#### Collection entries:
******************************

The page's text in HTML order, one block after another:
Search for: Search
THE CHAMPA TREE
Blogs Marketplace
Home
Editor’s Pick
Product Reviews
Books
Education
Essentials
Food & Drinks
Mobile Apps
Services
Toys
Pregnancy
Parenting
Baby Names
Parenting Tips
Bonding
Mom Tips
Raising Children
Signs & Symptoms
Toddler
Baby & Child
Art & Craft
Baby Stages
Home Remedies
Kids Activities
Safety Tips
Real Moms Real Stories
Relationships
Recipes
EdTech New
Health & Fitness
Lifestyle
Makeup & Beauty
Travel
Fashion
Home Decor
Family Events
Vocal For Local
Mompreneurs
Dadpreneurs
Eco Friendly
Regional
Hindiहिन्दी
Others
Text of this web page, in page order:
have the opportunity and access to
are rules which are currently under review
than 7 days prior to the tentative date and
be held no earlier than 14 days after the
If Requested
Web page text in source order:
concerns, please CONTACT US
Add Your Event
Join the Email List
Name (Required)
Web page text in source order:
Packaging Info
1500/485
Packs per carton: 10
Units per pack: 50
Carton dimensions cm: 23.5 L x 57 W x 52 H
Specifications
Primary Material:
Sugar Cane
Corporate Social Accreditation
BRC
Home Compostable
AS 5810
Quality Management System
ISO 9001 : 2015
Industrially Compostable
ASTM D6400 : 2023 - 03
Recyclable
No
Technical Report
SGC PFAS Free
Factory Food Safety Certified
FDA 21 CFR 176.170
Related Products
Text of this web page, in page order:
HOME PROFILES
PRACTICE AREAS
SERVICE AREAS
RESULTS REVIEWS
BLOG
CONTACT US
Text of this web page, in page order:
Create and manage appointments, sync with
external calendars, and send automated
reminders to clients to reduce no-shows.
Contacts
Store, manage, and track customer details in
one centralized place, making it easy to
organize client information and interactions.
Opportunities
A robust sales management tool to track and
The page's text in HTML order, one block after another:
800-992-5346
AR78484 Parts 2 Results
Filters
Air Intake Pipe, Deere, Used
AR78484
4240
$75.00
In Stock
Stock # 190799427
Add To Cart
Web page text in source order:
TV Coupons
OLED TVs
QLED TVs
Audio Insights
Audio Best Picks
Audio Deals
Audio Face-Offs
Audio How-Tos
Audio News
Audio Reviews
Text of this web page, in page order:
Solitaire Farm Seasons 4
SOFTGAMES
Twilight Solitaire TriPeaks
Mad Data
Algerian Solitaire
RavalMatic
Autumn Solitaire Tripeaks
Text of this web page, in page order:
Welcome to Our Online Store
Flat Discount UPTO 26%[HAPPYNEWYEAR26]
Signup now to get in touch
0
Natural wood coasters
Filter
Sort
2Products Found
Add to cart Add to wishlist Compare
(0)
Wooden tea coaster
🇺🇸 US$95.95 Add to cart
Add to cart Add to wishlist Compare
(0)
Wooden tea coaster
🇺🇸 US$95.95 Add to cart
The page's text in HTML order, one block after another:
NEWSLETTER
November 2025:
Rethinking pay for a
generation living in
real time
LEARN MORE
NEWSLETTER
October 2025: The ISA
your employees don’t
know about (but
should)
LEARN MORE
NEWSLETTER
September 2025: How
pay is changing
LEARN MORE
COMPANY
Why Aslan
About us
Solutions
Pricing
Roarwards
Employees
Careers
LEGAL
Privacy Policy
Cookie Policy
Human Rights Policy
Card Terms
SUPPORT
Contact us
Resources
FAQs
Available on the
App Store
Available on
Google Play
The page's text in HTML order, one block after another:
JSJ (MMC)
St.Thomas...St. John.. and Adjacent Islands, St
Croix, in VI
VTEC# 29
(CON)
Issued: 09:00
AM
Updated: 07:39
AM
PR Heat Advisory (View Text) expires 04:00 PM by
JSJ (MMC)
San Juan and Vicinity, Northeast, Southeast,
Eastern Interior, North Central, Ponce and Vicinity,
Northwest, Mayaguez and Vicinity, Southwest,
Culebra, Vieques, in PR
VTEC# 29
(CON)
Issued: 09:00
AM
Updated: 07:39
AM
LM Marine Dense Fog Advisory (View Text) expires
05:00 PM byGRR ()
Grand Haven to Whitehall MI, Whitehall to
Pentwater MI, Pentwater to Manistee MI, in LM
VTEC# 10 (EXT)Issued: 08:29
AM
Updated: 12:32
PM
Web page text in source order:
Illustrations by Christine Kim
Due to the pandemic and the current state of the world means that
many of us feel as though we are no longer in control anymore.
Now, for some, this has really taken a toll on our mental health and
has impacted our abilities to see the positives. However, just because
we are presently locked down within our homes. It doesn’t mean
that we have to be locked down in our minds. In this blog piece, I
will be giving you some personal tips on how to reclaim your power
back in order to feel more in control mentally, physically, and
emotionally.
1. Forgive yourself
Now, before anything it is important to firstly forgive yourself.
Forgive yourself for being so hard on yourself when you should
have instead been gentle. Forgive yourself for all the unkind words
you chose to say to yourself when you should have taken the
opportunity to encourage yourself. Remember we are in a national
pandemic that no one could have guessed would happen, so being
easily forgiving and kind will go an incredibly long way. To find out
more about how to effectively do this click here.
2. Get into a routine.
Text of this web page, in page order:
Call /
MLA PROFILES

******************************

#### Problem statement:
Find the lines above holding the word "opportunity" and show them.

#### Response area:
have the opportunity and access to
opportunity to encourage yourself. Remember we are in a national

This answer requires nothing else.